A.T. hiker Johnny Morris raises money for Alzheimer’s program

MAKING MEMORIES: Appalachian Trail hiker Johnny Morris makes his own memories in honor of those who can't. Photos courtesy of MemoryCare

Johnny Morris set out from Springer Mountain, Ga., on March 2, hiking the Appalachian Trail to raise money for MemoryCare, an Asheville nonprofit founded by his mother, Dr. Margaret Noel. So far, the 23-year-old Asheville native has raised nearly $17,000 to help the nonprofit care for Alzheimer’s patients and their caregivers.

“I had the idea to hike for MemoryCare, and people could donate based on miles hiked if they wanted to,” says Morris. “It’s been a great way to give to an organization that I have a deep connection with and that I sincerely believe needs it.” No other organization provides the services that MemoryCare does, he says. “More and more people find out about them and decide they are a one-of-a-kind organization.”

MemoryCare provides comprehensive services to caregivers as well as patients with memory impairments.
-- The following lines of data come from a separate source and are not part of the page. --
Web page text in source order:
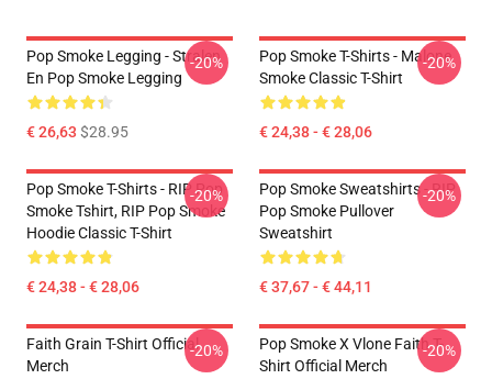
Pop Smoke Legging - Stralen
En Pop Smoke Legging
€ 26,63 $28.95
-20%
Pop Smoke T-Shirts - Malone
Smoke Classic T-Shirt
€ 24,38 - € 28,06
-20%
Pop Smoke T-Shirts - RIP Pop
Smoke Tshirt, RIP Pop Smoke
Hoodie Classic T-Shirt
€ 24,38 - € 28,06
-20%
Pop Smoke Sweatshirts - RIP
Pop Smoke Pullover
Sweatshirt
€ 37,67 - € 44,11
-20%
Faith Grain T-Shirt Official
Merch
-20%
Pop Smoke X Vlone Faith T-
Shirt Official Merch
-20%

It involves caregivers in every office visit and engages more than three caregivers for each patient, says Noel.

The idea was to “develop a model that would uphold the dignity of persons with dementia, who are too often neglected by our fractured health care system, and incorporate their caregivers into the evaluation and management process,” says Noel. “Failure to do so leads to delayed diagnosis, poor management and great frustration among caregivers.”
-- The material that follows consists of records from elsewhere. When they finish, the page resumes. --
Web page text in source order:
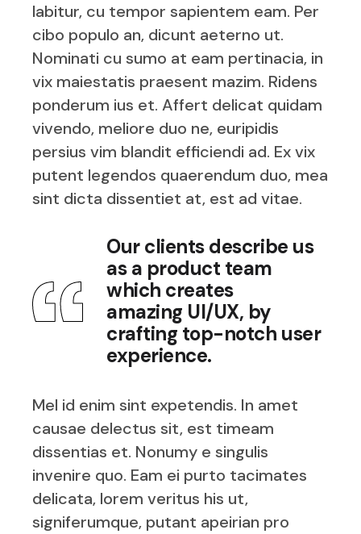
labitur, cu tempor sapientem eam. Per
cibo populo an, dicunt aeterno ut.
Nominati cu sumo at eam pertinacia, in
vix maiestatis praesent mazim. Ridens
ponderum ius et. Affert delicat quidam
vivendo, meliore duo ne, euripidis
persius vim blandit efficiendi ad. Ex vix
putent legendos quaerendum duo, mea
sint dicta dissentiet at, est ad vitae.
Our clients describe us
as a product team
which creates
amazing UI/UX, by
crafting top-notch user
experience.
Mel id enim sint expetendis. In amet
causae delectus sit, est timeam
dissentias et. Nonumy e singulis
invenire quo. Eam ei purto tacimates
delicata, lorem veritus his ut,
signiferumque, putant apeirian pro
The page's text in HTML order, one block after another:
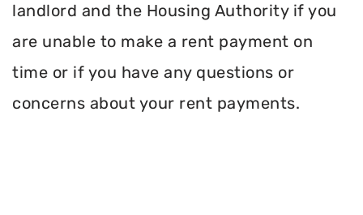
landlord and the Housing Authority if you
are unable to make a rent payment on
time or if you have any questions or
concerns about your rent payments.

The integrated model of care provided by MemoryCare, she adds, helps patients stay in their homes longer, which saves money in medical care.

Noel notes that her son’s hike has brought awareness of Alzheimer’s disease to a younger generation. “If you look at our Facebook page, we’ve gone from 20 people checking in to almost 300 followers,” she says. “It’s made a big difference. It’s brought awareness to people who probably don’t realize how this is impacting their parents and their grandparents and will impact them at some point.”

Morris says he enjoys having conversations with other hikers on the trail who may not know much about Alzheimer’s. “It’s interesting to see who knows what Alzheimer’s is and who doesn’t,” he says. “It’s nice to be able to explain to them why I’m doing it and why Alzheimer’s disease and caring for those who have it is so pertinent and relevant.

“A lot of people think it’s way off in the distance, that it’s an obscure disease that only old people get, which is not really true,” he adds. ”It’s not a disease just for people 70 plus. It’s a disease that can affect people as early as their 40s or 50s. It’s a devastating disease, and there’s no cure for it.”

Morris admits that, growing up, he was influenced by his mother and her work with Alzheimer’s. “Obviously my mother has been deeply rooted in MemoryCare, and by extension I have been too. It’s been table conversation for a long time, as early as I can remember. I’ve helped out volunteering, and I recently led a skills class with my mother and another teacher. I’ve definitely had a connection with the organization. For me this hike is as much about me as it is about doing good for it.”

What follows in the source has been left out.